If you are a race driver, the friction circle theory can help you understand the traction limits of your race car. If you are the crew chief or set-up man, the friction circle theory can help you understand what items need to be adjusted on the race car.
The maximum traction that a tire generates can be described by the simple equation
F = L x Cf (where F is the traction force, L is the load or weight on the tire and Cf is the coefficient of friction for the rubber on the ground surface).
The illustration above shows the traction force to the front or rear; however, the traction force can be generated to the side or any other direction in the horizontal plane. Because the tire can develop the force in any direction on the horizontal plane, it provides the basis for the friction circle theory.
Rather than looking at the traction force from the side view of the tire, the friction circle looks at the traction force at the contact patch. The illustration below shows a force arrow to the right indicating that the traction force is being used to resist lateral motion.
If all of the available traction were to be used in the rearward direction, as during acceleration, then the traction force arrow would be pointing to the rear as seen below.

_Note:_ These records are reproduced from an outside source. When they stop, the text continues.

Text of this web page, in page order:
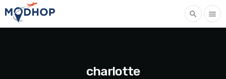
search menu
charlotte
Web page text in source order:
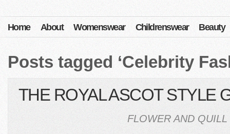
Home About Womenswear Childrenswear Beauty
Posts tagged ‘Celebrity
THE ROYAL ASCOT STYLE
FLOWER AND
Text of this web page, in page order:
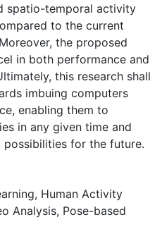
spatio-temporal activity
to the current
the proposed
in both performance and
this research shall
imbuing computers
enabling them to
in any given time and
for the future.
, Human Activity
Analysis, Pose-based
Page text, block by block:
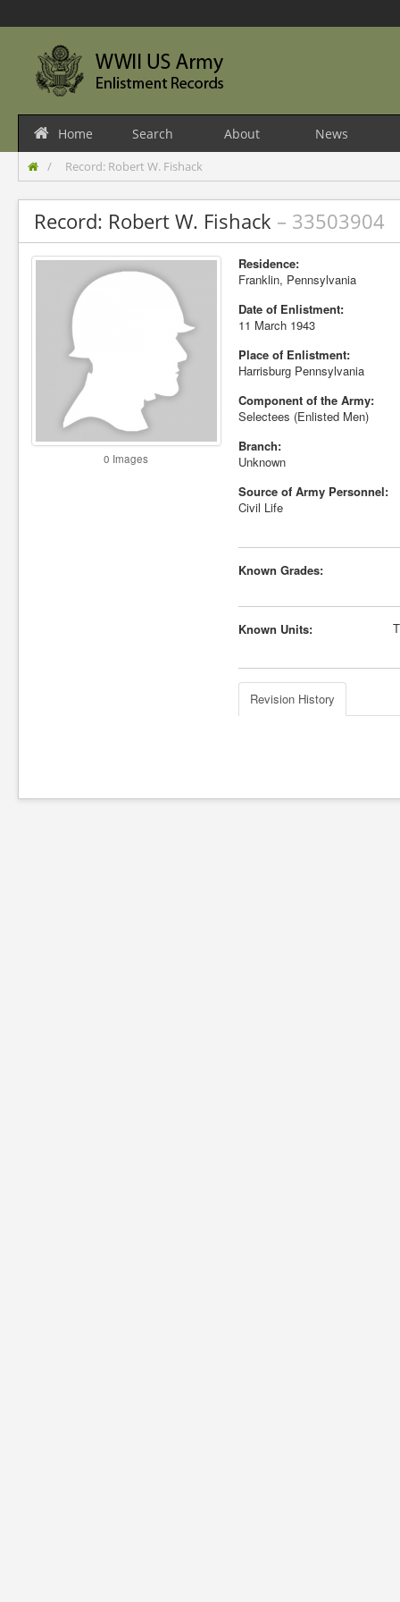
Home Search About News
Record: Robert W. Fishack
Record: Robert W. Fishack – 33503904
0 Images
Residence:
Franklin, Pennsylvania
Date of Enlistment:
11 March 1943
Place of Enlistment:
Harrisburg Pennsylvania
Component of the Army:
Selectees (Enlisted Men)
Branch:
Unknown
Source of Army Personnel:
Civil Life
Known Grades:
Known Units:
Revision History
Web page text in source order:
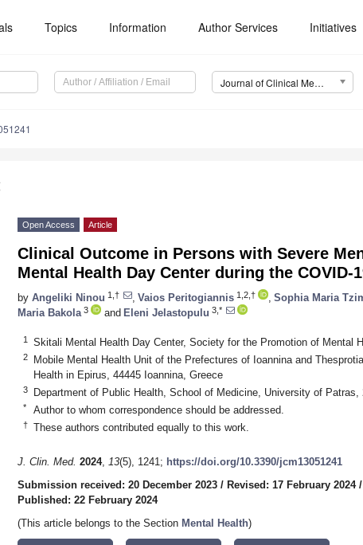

Because the tire's traction force can be in any direction, the force arrow can also point in any direction. So now imagine the force arrow was to sweep 360 degrees, like the hands on a clock. The limit of the arrow would then describe a circle (see example below).

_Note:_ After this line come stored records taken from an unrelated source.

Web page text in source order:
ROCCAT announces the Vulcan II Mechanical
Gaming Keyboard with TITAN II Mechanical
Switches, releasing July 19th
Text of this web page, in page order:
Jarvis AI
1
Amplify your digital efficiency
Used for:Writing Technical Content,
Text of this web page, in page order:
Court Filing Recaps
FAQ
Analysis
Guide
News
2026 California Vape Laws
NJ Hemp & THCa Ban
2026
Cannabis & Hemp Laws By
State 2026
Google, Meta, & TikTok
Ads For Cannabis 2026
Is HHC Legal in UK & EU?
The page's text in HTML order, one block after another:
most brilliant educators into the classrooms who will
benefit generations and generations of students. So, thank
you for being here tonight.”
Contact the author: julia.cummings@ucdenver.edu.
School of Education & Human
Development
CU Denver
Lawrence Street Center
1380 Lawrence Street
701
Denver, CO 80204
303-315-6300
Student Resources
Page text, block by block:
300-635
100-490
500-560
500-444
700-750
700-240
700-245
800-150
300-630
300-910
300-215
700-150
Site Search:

This is the basis of the friction circle theory. The circle is simply a graphic means of illustrating that the tire's maximum traction can be developed in any direction.

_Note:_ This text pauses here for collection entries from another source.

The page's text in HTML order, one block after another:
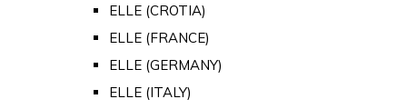
ELLE (CROTIA)
ELLE (FRANCE)
ELLE (GERMANY)
ELLE (ITALY)
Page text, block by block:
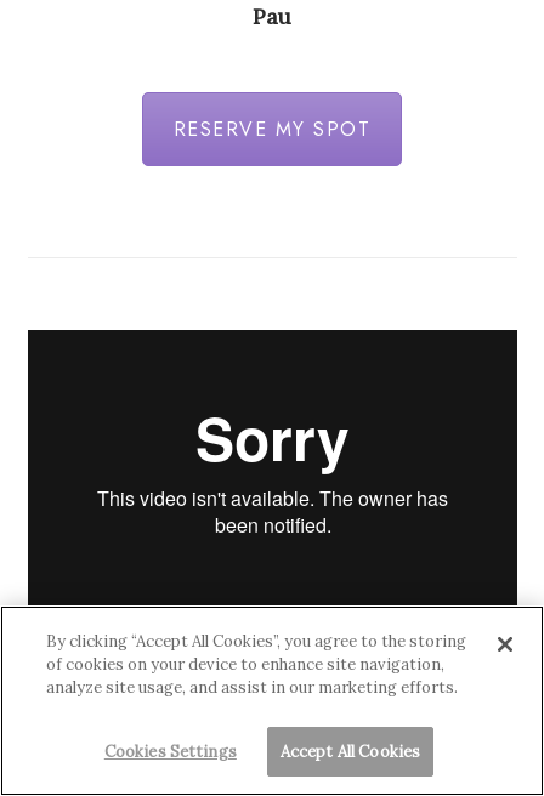
Pau
RESERVE MY SPOT
By clicking “Accept All Cookies”, you agree to the storing
of cookies on your device to enhance site navigation,
analyze site usage, and assist in our marketing efforts.
Cookies Settings Accept All Cookies
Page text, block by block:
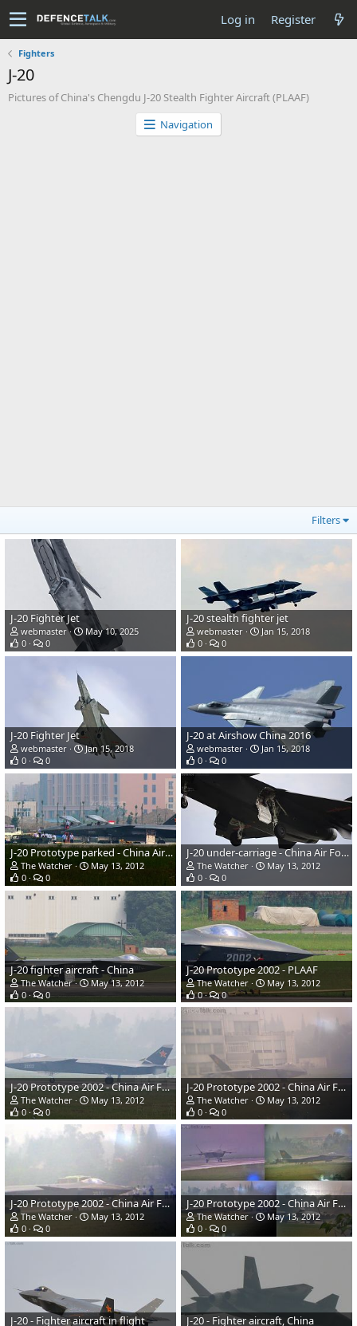
Log in Register
Fighters
J-20
Pictures of China's Chengdu J-20 Stealth Fighter Aircraft (PLAAF)
Navigation
Filters
J-20 Fighter Jet
webmaster
May 10, 2025
0
0
J-20 stealth fighter jet
webmaster
Jan 15, 2018
0
0
J-20 Fighter Jet
webmaster
Jan 15, 2018
0
0
J-20 at Airshow China 2016
webmaster
Jan 15, 2018
0
0
J-20 Prototype parked - China Air Force
The Watcher
May 13, 2012
0
0
J-20 under-carriage - China Air Force
The Watcher
May 13, 2012
0
0
J-20 fighter aircraft - China
The Watcher
May 13, 2012
0
0
J-20 Prototype 2002 - PLAAF
The Watcher
May 13, 2012
0
0
J-20 Prototype 2002 - China Air Force
The Watcher
May 13, 2012
0
0
J-20 Prototype 2002 - China Air Force
The Watcher
May 13, 2012
0
0
J-20 Prototype 2002 - China Air Force
The Watcher
May 13, 2012
0
0
J-20 Prototype 2002 - China Air Force
The Watcher
May 13, 2012
0
0
J-20 - Fighter aircraft in flight J-20 - Fighter aircraft, China
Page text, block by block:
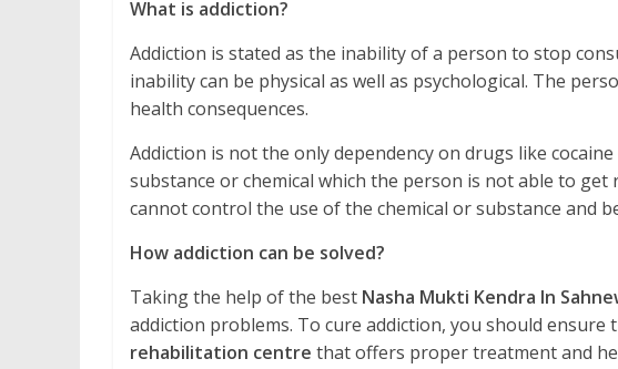
What is addiction?
Addiction is stated as the inability of a person to stop
inability can be physical as well as psychological. The
health consequences.
Addiction is not the only dependency on drugs like
substance or chemical which the person is not able to get
cannot control the use of the chemical or substance and
How addiction can be solved?
Taking the help of the best Nasha Mukti Kendra In
addiction problems. To cure addiction, you should
rehabilitation centre that offers proper treatment and
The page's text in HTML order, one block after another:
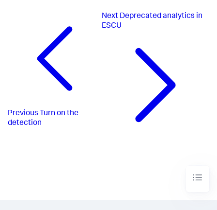
Previous Turn on the
detection
Next Deprecated analytics in
ESCU
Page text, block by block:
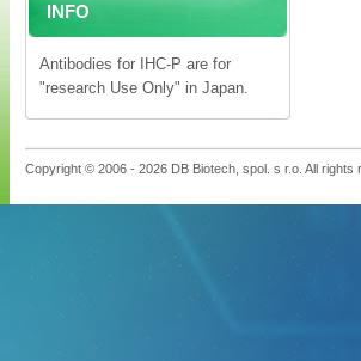
INFO
Antibodies for IHC-P are for
"research Use Only" in Japan.
Copyright © 2006 - 2026 DB Biotech, spol. s r.o. All rights
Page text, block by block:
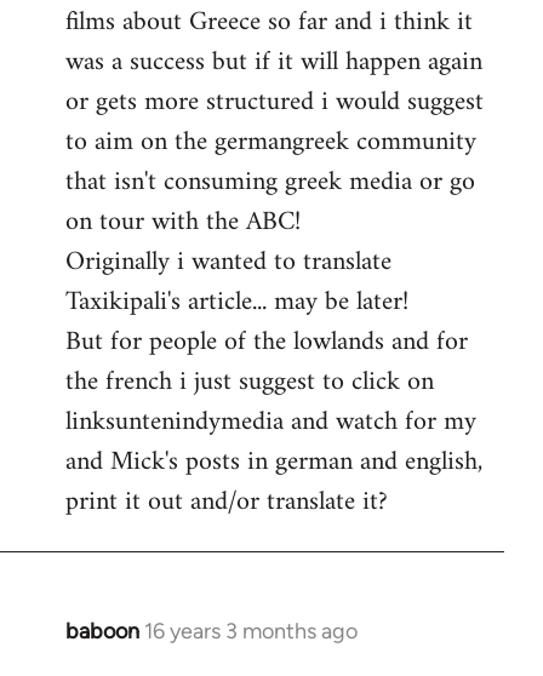
films about Greece so far and i think it
was a success but if it will happen again
or gets more structured i would suggest
to aim on the germangreek community
that isn't consuming greek media or go
on tour with the ABC!
Originally i wanted to translate
Taxikipali's article... may be later!
But for people of the lowlands and for
the french i just suggest to click on
linksuntenindymedia and watch for my
and Mick's posts in german and english,
print it out and/or translate it?
baboon 16 years 3 months ago
In
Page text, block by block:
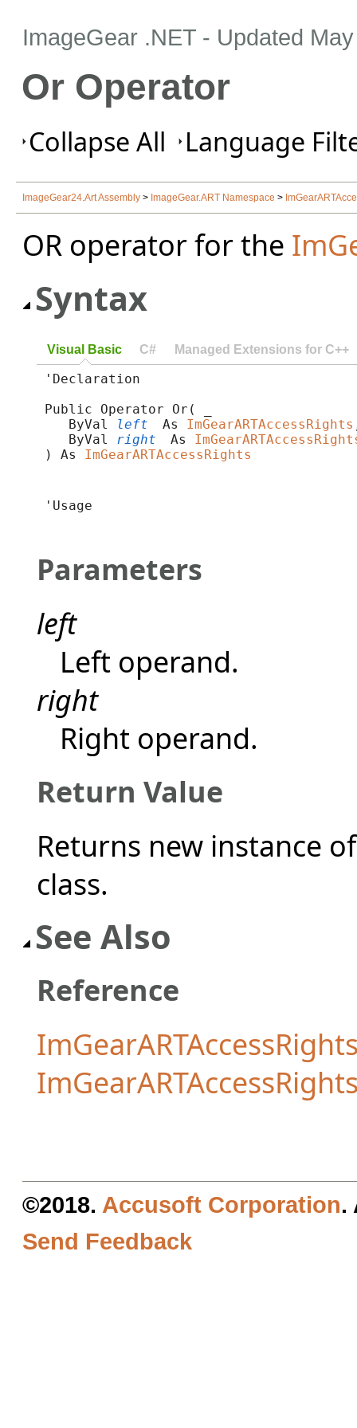
ImageGear .NET - Updated
Or Operator
Collapse All Language
ImageGear24.Art Assembly > ImageGear.ART Namespace >
OR operator for the
Syntax
Visual Basic C# Managed Extensions for C++
'Declaration
Public Operator Or( _
ByVal
left As ImGearARTAccessRights
ByVal
right As
) As ImGearARTAccessRights
'Usage
Parameters
left
Left operand.
right
Right operand.
Return Value
Returns new instance
class.
See Also
Reference
©2018. Accusoft Corporation.
Send Feedback
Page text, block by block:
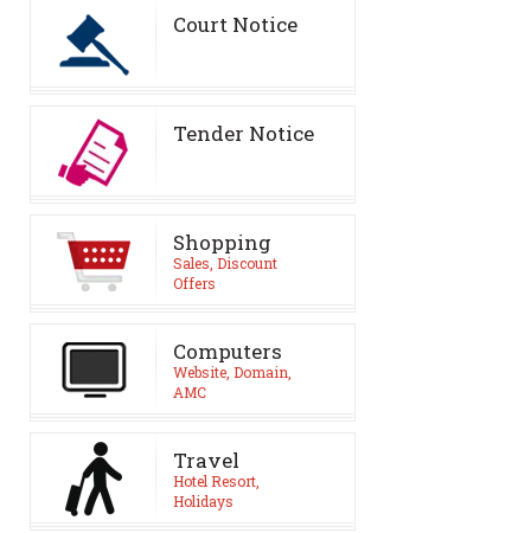
Court Notice
Tender Notice
Shopping
Sales, Discount
Offers
Computers
Website, Domain,
AMC
Travel
Hotel Resort,
Holidays
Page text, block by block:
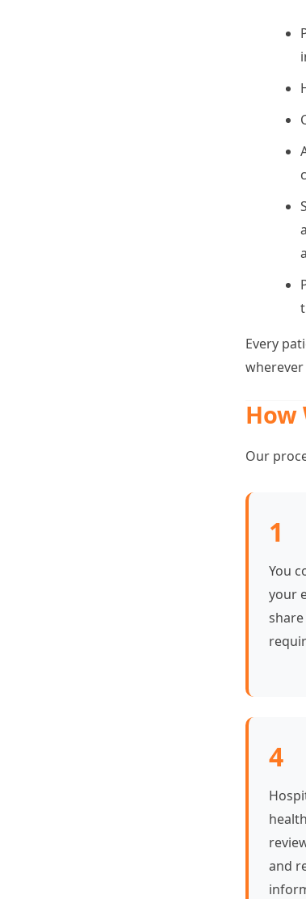
Every
How
Our
1
You
your
4
and
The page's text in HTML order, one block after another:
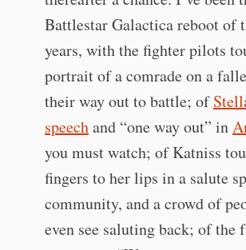
Battlestar Galactica reboot of
years, with the fighter pilots
portrait of a comrade on a
their way out to battle; of
speechand “one way out” in
you must watch; of Katniss
fingers to her lips in a salute
community, and a crowd of
even see saluting back; of the

Basic Application Of The Theory
Now, imagine that you are driving your car in a straight line and you slam on the brakes to the point that the wheels almost lock up. The tires are now at the limit of their traction and the arrow on the friction circle would be pointing to the front and at the limit of the circle.
If you try to turn the steering wheel in this condition, the tires will start to slide because there is no lateral force available. However, if less brake was applied so that the force arrow did not reach the limit of the circle, then some traction force would be available for turning (see example below).
As long as the combination of forces (braking and turning or acceleration and turning) create a resulting force that is inside the friction circle, then the tire will have traction. If the resulting force tries to exceed the friction circle, then the tire will break traction and start to slide.